WORK TO BE COMPLETED:
Please reproduce exactly the lines from the start of the records through the one containing "nests fiercely from", and nothing more.

-------------------------

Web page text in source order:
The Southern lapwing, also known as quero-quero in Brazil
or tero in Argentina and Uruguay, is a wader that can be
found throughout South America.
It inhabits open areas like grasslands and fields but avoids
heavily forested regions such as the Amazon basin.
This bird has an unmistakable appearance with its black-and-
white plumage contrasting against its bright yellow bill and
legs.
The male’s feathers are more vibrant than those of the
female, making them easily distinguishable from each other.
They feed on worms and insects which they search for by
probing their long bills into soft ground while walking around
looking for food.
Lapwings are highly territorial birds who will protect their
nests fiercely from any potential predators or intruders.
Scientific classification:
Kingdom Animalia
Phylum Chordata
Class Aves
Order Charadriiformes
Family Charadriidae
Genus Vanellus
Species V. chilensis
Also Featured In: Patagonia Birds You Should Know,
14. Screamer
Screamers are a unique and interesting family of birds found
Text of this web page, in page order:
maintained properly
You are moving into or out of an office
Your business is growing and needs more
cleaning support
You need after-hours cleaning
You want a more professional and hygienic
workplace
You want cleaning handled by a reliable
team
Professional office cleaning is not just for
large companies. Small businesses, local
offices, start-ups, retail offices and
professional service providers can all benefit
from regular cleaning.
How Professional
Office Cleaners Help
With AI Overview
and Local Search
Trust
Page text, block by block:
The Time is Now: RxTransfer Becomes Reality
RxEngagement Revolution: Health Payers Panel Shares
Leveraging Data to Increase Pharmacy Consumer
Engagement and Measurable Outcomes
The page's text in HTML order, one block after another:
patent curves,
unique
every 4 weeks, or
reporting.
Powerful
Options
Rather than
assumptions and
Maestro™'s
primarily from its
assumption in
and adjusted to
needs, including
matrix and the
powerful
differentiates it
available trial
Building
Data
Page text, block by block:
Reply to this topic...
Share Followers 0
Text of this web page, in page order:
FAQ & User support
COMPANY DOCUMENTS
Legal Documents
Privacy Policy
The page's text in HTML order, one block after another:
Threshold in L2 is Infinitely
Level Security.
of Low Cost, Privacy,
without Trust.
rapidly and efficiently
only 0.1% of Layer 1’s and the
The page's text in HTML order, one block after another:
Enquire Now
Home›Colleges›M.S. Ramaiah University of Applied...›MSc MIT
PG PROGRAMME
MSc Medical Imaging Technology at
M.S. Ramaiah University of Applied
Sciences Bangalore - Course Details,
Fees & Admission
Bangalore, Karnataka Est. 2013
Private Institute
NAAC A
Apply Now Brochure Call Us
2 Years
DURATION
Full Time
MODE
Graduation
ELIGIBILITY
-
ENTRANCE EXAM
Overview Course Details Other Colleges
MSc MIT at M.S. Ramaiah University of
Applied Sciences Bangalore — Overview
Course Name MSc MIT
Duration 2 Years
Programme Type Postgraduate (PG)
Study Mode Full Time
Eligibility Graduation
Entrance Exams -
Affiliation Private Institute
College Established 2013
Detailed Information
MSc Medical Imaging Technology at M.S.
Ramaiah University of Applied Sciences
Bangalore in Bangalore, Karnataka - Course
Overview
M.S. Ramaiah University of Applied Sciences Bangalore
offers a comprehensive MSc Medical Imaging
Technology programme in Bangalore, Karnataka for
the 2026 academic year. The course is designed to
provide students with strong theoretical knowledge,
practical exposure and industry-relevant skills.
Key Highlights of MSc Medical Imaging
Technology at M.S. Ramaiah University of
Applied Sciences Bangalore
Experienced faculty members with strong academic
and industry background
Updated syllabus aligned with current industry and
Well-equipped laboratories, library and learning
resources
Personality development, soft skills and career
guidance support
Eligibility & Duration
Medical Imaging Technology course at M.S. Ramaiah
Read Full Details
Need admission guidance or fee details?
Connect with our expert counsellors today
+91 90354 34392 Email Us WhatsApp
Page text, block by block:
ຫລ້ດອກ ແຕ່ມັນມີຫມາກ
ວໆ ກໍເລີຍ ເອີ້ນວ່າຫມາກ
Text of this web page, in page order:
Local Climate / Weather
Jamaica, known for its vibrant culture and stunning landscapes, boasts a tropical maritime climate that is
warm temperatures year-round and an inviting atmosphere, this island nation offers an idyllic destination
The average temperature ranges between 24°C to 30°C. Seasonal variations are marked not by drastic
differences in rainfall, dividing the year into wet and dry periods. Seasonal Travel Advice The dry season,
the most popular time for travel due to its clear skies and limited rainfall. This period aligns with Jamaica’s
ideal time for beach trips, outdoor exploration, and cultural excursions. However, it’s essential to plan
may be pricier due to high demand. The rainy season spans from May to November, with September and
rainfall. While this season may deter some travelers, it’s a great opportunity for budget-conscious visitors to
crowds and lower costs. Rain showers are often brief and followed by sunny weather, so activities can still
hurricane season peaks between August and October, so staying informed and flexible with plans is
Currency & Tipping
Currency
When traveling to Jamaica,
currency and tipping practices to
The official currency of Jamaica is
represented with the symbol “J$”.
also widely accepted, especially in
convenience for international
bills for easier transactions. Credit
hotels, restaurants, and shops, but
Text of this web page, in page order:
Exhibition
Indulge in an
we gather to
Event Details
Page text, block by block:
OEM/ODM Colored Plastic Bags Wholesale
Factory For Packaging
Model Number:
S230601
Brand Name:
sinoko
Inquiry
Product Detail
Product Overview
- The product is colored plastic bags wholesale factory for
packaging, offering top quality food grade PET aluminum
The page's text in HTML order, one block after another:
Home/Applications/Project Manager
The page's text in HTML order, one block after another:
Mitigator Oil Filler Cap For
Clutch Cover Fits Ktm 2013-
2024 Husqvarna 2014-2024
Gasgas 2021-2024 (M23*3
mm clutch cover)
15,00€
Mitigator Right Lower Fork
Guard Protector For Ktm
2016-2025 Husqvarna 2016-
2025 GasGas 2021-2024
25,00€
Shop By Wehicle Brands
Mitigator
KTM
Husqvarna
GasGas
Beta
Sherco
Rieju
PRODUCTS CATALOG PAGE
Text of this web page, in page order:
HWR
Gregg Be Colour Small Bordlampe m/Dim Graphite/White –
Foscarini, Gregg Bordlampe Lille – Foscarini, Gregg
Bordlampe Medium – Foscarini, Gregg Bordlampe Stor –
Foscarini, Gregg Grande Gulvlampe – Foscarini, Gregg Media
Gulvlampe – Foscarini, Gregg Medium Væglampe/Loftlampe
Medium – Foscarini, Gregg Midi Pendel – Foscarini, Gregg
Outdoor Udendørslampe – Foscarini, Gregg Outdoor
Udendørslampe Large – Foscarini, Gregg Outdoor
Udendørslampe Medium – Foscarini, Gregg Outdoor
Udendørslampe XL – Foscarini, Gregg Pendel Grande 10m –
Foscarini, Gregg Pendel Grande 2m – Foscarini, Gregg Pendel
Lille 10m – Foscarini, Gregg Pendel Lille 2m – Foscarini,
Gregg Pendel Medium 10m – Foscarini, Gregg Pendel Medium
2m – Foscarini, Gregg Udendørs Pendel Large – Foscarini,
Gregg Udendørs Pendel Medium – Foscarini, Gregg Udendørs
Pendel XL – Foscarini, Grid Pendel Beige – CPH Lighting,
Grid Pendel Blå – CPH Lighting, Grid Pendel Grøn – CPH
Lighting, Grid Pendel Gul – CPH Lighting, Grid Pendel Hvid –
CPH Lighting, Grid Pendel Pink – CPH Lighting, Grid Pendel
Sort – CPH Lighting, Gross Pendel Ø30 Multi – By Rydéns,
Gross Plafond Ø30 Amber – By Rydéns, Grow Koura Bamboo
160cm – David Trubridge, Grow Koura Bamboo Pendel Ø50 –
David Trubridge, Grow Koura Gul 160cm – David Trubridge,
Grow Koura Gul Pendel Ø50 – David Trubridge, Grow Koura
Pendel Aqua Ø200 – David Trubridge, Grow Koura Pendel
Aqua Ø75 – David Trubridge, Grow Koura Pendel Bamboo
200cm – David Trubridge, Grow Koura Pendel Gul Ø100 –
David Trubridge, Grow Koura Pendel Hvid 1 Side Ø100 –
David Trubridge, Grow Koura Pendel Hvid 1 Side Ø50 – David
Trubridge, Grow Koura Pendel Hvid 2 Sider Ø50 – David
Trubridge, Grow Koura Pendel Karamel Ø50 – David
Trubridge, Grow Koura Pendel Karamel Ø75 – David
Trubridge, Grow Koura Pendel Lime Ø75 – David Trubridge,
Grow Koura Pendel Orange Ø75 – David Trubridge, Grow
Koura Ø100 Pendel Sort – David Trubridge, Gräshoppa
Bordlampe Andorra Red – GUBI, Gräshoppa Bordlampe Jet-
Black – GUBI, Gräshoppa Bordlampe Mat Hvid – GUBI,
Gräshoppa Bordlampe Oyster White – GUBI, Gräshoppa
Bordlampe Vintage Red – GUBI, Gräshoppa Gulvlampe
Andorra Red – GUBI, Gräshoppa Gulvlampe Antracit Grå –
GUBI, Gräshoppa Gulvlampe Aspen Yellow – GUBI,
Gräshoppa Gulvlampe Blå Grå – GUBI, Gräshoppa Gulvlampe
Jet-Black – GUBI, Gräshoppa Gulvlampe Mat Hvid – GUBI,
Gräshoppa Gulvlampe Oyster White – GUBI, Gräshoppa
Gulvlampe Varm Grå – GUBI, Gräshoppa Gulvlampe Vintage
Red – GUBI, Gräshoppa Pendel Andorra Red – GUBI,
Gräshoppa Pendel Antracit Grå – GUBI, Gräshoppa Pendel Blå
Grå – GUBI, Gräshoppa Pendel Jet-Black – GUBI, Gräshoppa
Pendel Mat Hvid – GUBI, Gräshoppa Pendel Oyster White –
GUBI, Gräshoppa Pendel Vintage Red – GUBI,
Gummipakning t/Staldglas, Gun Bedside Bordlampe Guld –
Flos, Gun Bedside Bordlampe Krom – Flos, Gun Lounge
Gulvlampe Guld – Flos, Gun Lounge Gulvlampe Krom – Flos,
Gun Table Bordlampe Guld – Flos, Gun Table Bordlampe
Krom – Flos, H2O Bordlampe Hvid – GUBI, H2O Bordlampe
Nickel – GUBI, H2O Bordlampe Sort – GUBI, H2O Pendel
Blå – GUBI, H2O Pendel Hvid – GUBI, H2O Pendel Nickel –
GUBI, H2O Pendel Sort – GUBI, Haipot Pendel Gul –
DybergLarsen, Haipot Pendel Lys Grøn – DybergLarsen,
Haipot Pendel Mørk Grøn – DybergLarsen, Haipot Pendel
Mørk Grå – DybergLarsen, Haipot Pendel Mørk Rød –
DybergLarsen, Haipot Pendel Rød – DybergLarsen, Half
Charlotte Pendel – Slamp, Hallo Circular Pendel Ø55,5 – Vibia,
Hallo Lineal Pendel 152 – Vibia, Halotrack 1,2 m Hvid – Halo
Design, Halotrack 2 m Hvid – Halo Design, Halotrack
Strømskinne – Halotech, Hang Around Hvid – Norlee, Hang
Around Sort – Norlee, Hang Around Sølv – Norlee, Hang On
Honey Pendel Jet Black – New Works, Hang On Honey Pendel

-------------------------

REPLY TO THE EXERCISE:
Web page text in source order:
The Southern lapwing, also known as quero-quero in Brazil
or tero in Argentina and Uruguay, is a wader that can be
found throughout South America.
It inhabits open areas like grasslands and fields but avoids
heavily forested regions such as the Amazon basin.
This bird has an unmistakable appearance with its black-and-
white plumage contrasting against its bright yellow bill and
legs.
The male’s feathers are more vibrant than those of the
female, making them easily distinguishable from each other.
They feed on worms and insects which they search for by
probing their long bills into soft ground while walking around
looking for food.
Lapwings are highly territorial birds who will protect their
nests fiercely from any potential predators or intruders.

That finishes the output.